Claro and Daniel recalled very well their wild night with two pairs of sisters who were determined to outdo each other in acts of wickedness. They’d been reminding each other of it all day, not that they needed much reminding—they both had slight limps and tended to grimace whenever they sat down and their pants tightened in the crotch. It must’ve been some night. When Trillo began to drone at the supper table about the latest market prices for beef, Villa nudged Daniel and said in a stage whisper, “A man can only do so much with one dick. While you were busy with one girl, didn’t the other one get bored?” He’d never been one for such exotica as three in a bed, but he was always curious about everybody else’s sexual escapades.
Daniel said both sets of sisters were too imaginative to let things ever get boring. They knew exactly what to do to keep everybody happy all at once.
Claro said the girls were all so experienced he’d felt like an ignorant child getting very advanced lessons in female geography. “Ay, but what teachers!” he crowed.
Villa shook his head in disapproval. “In my youth, country girls were sweet and innocent,” he said. ‘‘Only in the cities could you find girls who did such sinful things. Isn’t that right, little brother?”
I nodded and said sure, but gave the others a wink and they all laughed. Most of the country girls we’d had our fun with in the old days had been about as innocent as Jezebel.
“You laugh,” Villa said, “but it’s a hell of a thing when young country girls carry on like all those sisters did with you guys.”
“It sure is a hell of a thing,” Claro said. “A hell of a fine thing!”
We laughed all through supper, each of us getting mocked in turn by the others. The plates were cleared away and all of us had brandy except Villa, who stuck with his usual herb tea.
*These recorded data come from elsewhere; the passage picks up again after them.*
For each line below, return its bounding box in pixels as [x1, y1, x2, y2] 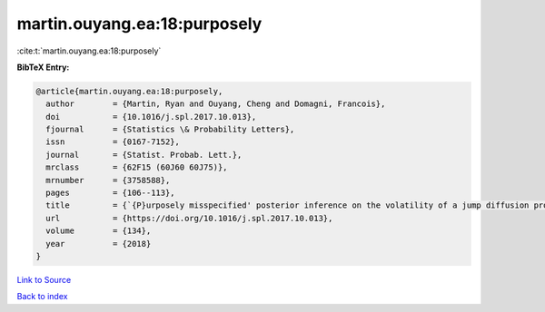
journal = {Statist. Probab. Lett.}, [45, 150, 243, 160]
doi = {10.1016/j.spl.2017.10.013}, [45, 112, 257, 122]
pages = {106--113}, [45, 188, 176, 199]
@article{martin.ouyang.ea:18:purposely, [35, 86, 223, 96]
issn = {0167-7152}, [45, 137, 181, 147]
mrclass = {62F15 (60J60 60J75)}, [45, 162, 228, 172]
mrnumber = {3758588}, [45, 175, 171, 185]
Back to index [16, 291, 68, 302]
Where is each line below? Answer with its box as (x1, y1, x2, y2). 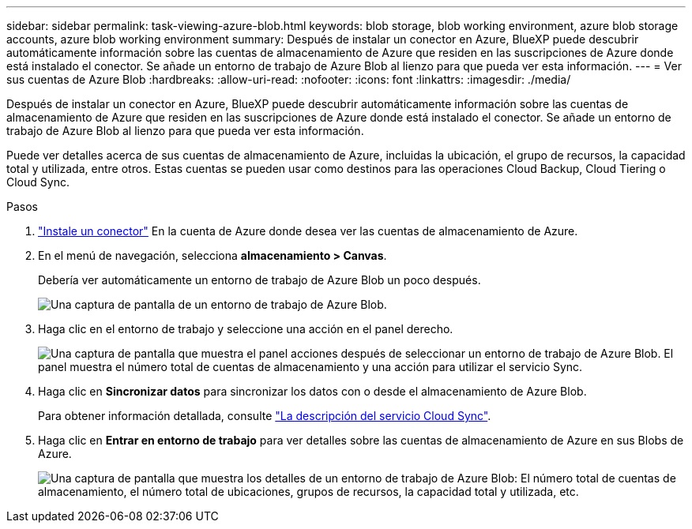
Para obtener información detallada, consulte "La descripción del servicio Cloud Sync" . (38, 409, 491, 422)
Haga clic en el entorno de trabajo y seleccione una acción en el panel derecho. (38, 322, 453, 336)
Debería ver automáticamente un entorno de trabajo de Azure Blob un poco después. (38, 273, 481, 287)
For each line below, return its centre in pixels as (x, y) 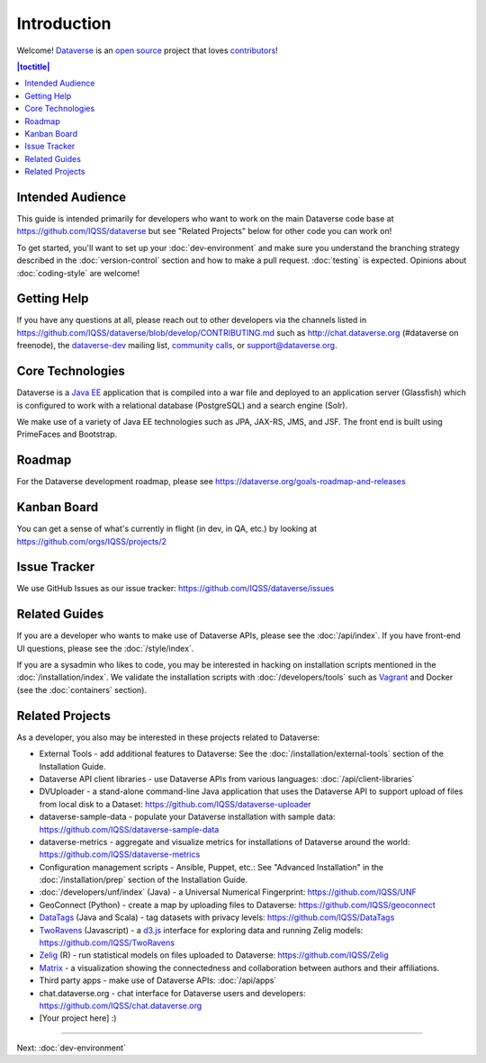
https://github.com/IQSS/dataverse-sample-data (129, 829)
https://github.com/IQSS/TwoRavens (107, 943)
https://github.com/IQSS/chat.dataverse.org (121, 1005)
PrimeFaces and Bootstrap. (67, 434)
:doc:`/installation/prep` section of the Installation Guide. (143, 880)
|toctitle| (33, 67)
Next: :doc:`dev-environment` (71, 1048)
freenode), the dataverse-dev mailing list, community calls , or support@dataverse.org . (177, 346)

I accepted one of Trillo’s cigars—and though he didn’t light his, Pancho took one too, to play with and roll in the corner of his mouth as we joked and told stories of the old days and made plans for the future of Canutillo. It was one of those evenings nobody wanted to see come to an end.
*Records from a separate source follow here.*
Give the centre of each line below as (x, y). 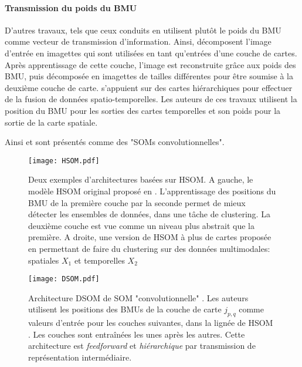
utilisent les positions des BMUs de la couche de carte (125, 309)
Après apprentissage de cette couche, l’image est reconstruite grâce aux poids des (150, 64)
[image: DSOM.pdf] (64, 279)
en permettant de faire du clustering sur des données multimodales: (149, 248)
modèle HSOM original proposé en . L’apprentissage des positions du (152, 191)
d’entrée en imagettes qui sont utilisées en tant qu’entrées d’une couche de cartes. (151, 53)
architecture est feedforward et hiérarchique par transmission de (142, 346)
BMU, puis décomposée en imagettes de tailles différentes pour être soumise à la (149, 76)
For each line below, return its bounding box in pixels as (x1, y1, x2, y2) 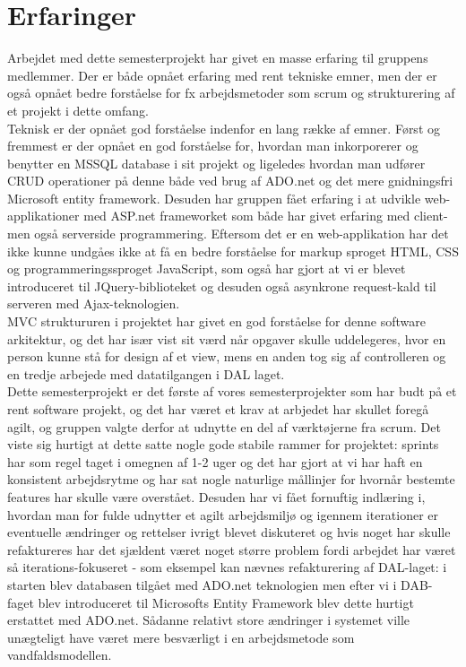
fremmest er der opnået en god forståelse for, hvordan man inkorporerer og (7, 136, 419, 155)
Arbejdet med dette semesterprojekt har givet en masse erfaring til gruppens (7, 48, 428, 67)
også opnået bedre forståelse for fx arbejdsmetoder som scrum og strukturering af (7, 83, 455, 102)
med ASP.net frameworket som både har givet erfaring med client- (83, 206, 448, 225)
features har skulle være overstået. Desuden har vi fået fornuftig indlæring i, (7, 487, 426, 506)
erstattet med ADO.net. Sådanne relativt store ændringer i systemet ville (7, 611, 410, 629)
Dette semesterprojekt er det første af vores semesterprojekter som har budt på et (7, 382, 457, 401)
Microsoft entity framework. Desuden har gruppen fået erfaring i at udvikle (7, 188, 421, 207)

Around midnight we headed for the house on Zaragoza, Villa and me, Claro and Daniel. Rosalío drove us there and then took the car to his woman’s house, where he spent his nights when we were in Parral. Villa told him not to be late getting there in the morning. He wanted to get an early start back to Canutillo.
TWENTY-ONE
A loud bang woke me in the dead of night. I bolted up in bed with my pistol in hand, whirled toward the next two bangs at the window, and very nearly shot the shutter slapping hard in the gusting wind. I let out a long breath and went to the window, leaned out and latched the shutter back in place against the outside wall.
The trees were swaying in the wind, and silent lightning lit the distant mountains. The moon flashed in and out of a rushing tangle of thick violet clouds. The air smelled of impending rain.